Я вдруг понял, что внутренне сразу признал правоту деда. Почувствовал его правоту и по привычке принялся искать логически понятное объяснение, но не нашёл. Зато я впервые посмотрел на всё с новой точки зрения и сделал для себя неожиданные выводы.
Правильные решения или поступки не всегда могут быть обоснованы логически. Во всяком случае, такое обоснование может не лежать на поверхности.
— Да, вы поступили правильно, согласен, — наконец сказал я. — Но почему правильно я не могу объяснить.
Дед невесело засмеялся.
— Это, наверное, потому что мы привыкли всё измерять с точки зрения выгоды. Причём выгоды сиюминутной. Да и вообще человек по своей природе хищник, и от этого никуда не денешься, — печально заключил дед.
С последним выводом деда Алексея мне не хотелось соглашаться. Я задумался, но не нашел аргументов и ничего не сказал.
Мы опять помолчали, погрузившись каждый в свои мысли.
— Наверное, как-то странно было после этого идти на охоту? — спросил я.
— А мы в тот день и не пошли. И весь день у нас было хорошее, просто замечательное настроение, — весело сказал дед Алексей.
ЖЕРТВЫ И ОХОТНИКИ
Было начало августа, когда я получил долгожданный отпуск и приехал к деду Алексею в деревню. Конечно, я решил остаться у него на весь месяц. Впереди ждали многие дни, наполненные встречами с рекой, лесом и солнцем.
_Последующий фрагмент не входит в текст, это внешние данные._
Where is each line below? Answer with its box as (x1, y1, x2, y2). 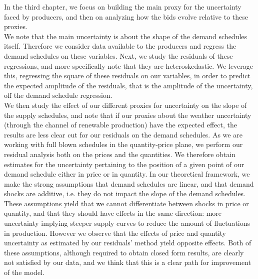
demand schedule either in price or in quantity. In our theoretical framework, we (4, 169, 250, 179)
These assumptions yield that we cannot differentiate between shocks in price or (4, 198, 249, 208)
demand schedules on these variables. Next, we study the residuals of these (4, 50, 233, 61)
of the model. (4, 267, 44, 277)
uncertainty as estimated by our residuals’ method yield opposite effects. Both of (4, 237, 251, 248)
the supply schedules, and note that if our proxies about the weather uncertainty (4, 109, 251, 120)
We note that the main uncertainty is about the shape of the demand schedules (4, 31, 247, 41)
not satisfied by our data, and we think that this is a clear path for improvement (4, 257, 251, 267)
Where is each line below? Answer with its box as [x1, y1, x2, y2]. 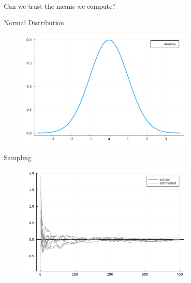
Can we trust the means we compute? [4, 1, 116, 11]
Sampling [4, 152, 31, 163]
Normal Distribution [4, 17, 64, 27]
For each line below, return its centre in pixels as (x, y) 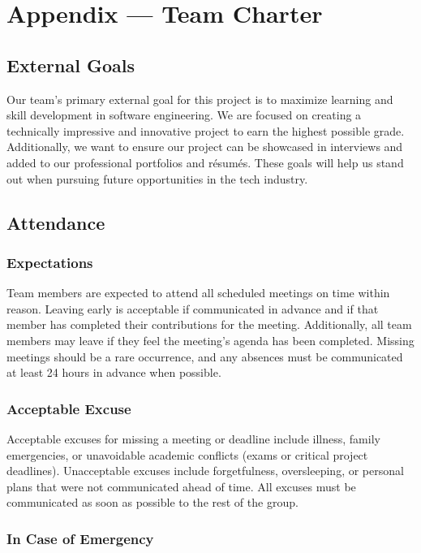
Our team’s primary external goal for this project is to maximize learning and (200, 99)
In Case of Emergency (80, 538)
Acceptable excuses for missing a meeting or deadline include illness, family (193, 438)
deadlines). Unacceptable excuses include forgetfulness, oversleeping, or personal (205, 471)
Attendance (56, 222)
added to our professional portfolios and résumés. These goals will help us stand (205, 162)
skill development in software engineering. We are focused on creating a (184, 115)
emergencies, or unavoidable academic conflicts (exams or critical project (187, 454)
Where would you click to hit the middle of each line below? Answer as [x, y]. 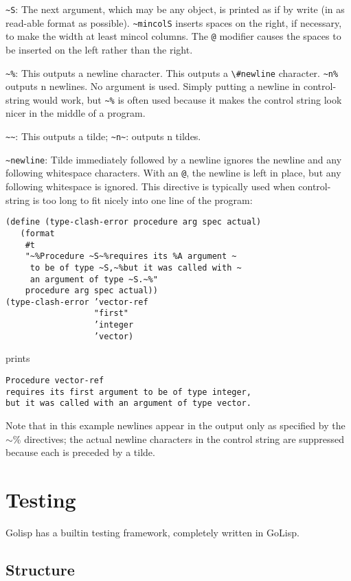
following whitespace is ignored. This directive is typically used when [150, 186]
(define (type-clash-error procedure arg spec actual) [134, 222]
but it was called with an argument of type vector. [128, 403]
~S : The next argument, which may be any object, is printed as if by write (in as [175, 9]
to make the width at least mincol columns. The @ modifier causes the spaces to [173, 36]
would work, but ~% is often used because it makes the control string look [187, 99]
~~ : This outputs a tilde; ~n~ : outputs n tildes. [103, 136]
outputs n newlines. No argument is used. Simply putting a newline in [153, 86]
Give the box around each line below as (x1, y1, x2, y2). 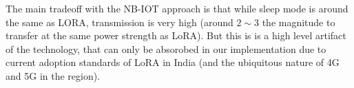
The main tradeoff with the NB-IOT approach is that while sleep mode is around (6, 1, 348, 15)
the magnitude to (262, 14, 335, 29)
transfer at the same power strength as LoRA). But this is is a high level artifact (6, 28, 346, 43)
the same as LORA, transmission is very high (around (6, 14, 233, 29)
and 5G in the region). (6, 68, 101, 82)
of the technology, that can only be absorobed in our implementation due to (6, 41, 326, 56)
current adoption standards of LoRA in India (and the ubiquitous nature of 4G (6, 55, 340, 69)
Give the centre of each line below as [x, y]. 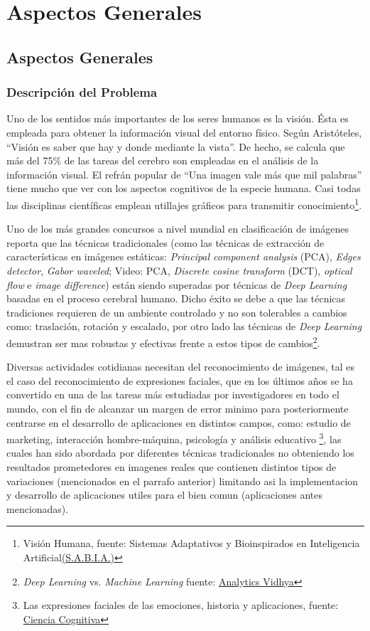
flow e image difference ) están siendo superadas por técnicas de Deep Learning [177, 284]
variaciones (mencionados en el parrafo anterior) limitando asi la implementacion [183, 481]
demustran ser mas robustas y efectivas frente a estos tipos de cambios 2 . [163, 341]
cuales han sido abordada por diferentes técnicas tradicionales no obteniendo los [180, 453]
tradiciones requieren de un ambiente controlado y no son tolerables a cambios [177, 312]
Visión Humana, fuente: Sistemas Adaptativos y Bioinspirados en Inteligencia [191, 543]
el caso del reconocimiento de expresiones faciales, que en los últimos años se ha [180, 380]
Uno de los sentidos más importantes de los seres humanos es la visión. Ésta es [178, 118]
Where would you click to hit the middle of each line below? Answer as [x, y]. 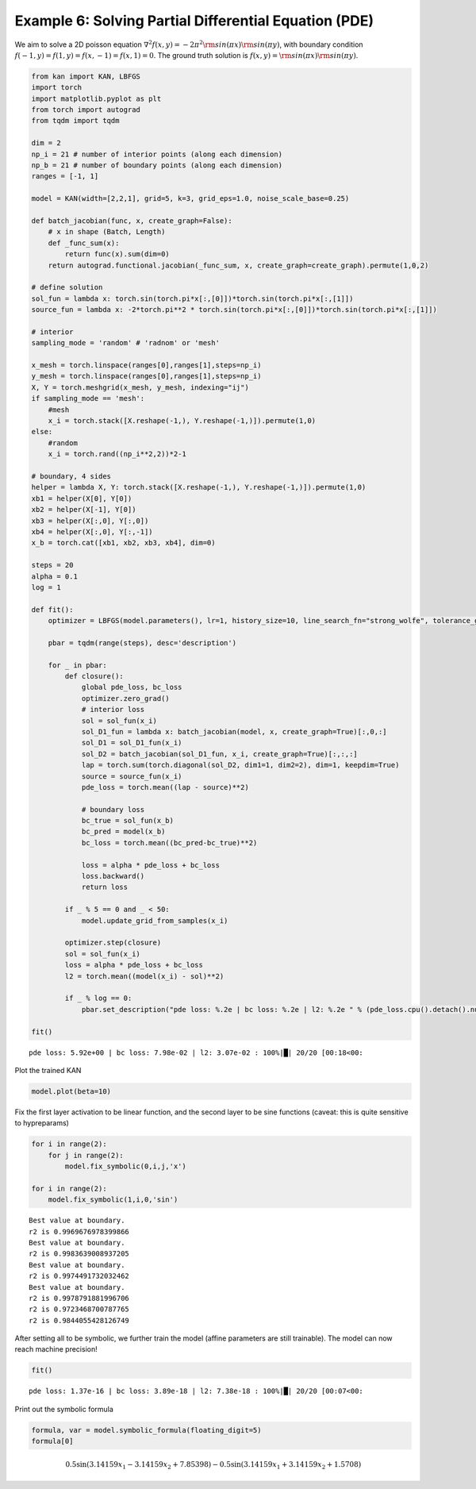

В то утро я не торопился и начал собираться на реку лишь после того, как хорошенько выспался и позавтракал. Подготовив наживку и снарядив удочки, успел отправиться в путь до того, как на землю обрушилось горячее дыхание полуденной жары. Уже выходя из дома, я сообразил, что следует защитить голову от солнца. Осмотрев головные уборы, в изобилии имевшиеся на вешалке, выбрал тонкую полотняную кепку, буквально сиявшую белизной.
Дорога к реке несколько километров шла лесом, но я всегда быстро преодолевал знакомый до мельчайших подробностей путь. Мысленно даже разбил его на этапы. Первый завершался за деревней в лесу, возле узкого, стремительного ручья в заросшей травой низине и мостика через него. Опустившись на большой плоский камень, там можно напиться чистейшей и вкусной, студёной воды. Она негромко клокотала и была прозрачна, словно хрусталь. На дне ручья, под рябью от течения, ясно различался каждый камушек. Следующий этап заканчивался старым зимником, который пересекал дорогу через пару километров от ручья. По краям зимнего пути и на примыкавших к нему небольших уютных полянках в изобилии росли кусты малины. Иногда я задерживался там, чтобы полакомиться спелыми, порой такими же крупными, как в саду, ягодами. Вдоль дороги слева и справа встречались прогалины покосов со старыми и новыми стоговищами. Я любил запах сена и свежескошенной травы, но покосы всё чаще оказывались заброшенными и заросшими жёсткими стеблями сорняков и чахлыми кустиками.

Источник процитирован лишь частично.